* YOUR OBJECTIVE
Below are the records; copy each line in them that holds the word "through".

__________

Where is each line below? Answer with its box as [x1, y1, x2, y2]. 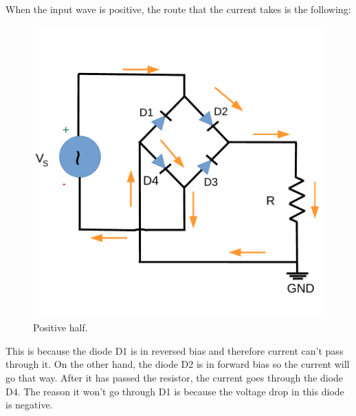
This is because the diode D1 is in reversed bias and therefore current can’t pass [5, 343, 344, 357]
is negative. [5, 397, 53, 412]
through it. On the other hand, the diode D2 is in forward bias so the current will [5, 357, 350, 371]
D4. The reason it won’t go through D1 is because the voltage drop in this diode [5, 384, 344, 398]
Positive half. [33, 320, 88, 335]
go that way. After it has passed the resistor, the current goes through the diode [5, 370, 344, 384]
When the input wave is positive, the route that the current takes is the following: [5, 2, 351, 16]

__________

* RESPONSE TO THIS TASK
through it. On the other hand, the diode D2 is in forward bias so the current will [5, 357, 350, 371]
D4. The reason it won’t go through D1 is because the voltage drop in this diode [5, 384, 344, 398]
go that way. After it has passed the resistor, the current goes through the diode [5, 370, 344, 384]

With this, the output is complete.